秘书战战兢兢的看着他阴沉不定的样子,又看看桌上的文件,终于小声说:
“裴总,名字要签自己的才有效。”
低头看去,发现文件上要签字的那一栏,赵玲二字跃然纸上,正嘲笑他的无知愚蠢。
一怒之下将面前这沓文件撕了个粉碎,还尤不解气,干脆又把废纸扔进垃圾桶,抬起脚狠狠地踩,似乎如此,就能把赵玲两个字从心里抹去。
裴简之这三个字从没在她的朋友圈出现过,和他相关的大多都是“今天和好友一起吃饭,餐厅十分不错~”这类不具名的又没什么趣味的东西。

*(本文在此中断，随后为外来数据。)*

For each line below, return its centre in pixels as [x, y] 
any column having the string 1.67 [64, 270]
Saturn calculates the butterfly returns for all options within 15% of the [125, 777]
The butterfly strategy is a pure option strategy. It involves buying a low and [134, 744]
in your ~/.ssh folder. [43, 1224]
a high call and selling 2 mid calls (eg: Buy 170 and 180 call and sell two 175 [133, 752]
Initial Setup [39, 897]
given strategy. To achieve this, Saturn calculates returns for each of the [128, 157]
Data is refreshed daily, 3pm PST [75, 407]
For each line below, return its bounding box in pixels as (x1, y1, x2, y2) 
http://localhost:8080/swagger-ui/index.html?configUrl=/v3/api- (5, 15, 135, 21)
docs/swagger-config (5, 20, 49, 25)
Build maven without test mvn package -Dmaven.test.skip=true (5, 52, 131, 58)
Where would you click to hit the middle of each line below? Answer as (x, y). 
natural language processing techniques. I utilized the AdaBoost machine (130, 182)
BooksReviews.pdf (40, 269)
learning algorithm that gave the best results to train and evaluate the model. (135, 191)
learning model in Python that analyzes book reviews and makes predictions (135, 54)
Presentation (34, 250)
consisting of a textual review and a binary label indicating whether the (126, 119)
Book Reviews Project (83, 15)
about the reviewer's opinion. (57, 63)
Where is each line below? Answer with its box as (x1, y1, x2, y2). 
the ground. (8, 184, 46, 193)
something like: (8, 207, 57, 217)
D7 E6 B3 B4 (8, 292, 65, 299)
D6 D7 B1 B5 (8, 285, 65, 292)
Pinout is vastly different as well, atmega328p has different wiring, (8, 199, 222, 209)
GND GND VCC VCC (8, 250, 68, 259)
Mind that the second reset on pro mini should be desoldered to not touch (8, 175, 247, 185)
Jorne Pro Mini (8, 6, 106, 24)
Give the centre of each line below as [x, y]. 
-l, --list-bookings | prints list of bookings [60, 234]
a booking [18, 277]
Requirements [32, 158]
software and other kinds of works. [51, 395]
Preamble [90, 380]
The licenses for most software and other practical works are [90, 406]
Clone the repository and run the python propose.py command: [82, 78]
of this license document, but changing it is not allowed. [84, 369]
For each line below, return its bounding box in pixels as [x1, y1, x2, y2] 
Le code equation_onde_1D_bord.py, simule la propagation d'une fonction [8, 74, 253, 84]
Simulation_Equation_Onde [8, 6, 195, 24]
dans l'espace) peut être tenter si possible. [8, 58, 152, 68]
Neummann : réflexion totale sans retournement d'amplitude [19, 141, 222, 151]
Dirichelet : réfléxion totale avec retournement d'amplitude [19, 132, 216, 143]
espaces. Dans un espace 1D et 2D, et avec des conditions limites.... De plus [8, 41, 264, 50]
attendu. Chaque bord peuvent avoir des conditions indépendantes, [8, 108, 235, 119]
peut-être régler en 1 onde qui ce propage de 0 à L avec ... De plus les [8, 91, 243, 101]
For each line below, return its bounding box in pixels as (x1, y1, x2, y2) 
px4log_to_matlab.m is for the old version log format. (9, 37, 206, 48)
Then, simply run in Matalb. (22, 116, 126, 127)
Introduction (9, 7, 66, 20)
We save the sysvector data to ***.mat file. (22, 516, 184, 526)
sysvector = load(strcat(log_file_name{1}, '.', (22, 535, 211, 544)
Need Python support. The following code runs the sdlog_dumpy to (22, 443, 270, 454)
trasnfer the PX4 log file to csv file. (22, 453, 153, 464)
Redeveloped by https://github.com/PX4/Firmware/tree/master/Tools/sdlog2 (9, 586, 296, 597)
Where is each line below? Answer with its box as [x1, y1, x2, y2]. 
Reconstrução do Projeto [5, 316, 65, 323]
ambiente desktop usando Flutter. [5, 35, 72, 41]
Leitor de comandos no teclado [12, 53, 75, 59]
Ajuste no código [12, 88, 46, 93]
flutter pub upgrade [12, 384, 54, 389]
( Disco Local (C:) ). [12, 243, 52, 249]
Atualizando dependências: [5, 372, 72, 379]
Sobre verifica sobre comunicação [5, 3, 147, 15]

秘书已经不知所措的看着莫名盛怒的总裁,这时,他深深喘了两口气,转过身平复了一下错路的呼吸,如往常一般道:
“你去把文件再打一份。”
“好,好的。”
秘书维诺着走出了办公室,又是一片寂静,裴简之低头看着垃圾桶里废纸上依稀看见的字迹,忽然自嘲般笑了。
这就是喜欢,会患得患失,为她笑为她忧,为她一个邮件请柬心中百转千回,却难出声只问一句。事已至此,七天不见竟分外想念,想知道她出差是否顺利,胃病有无复发。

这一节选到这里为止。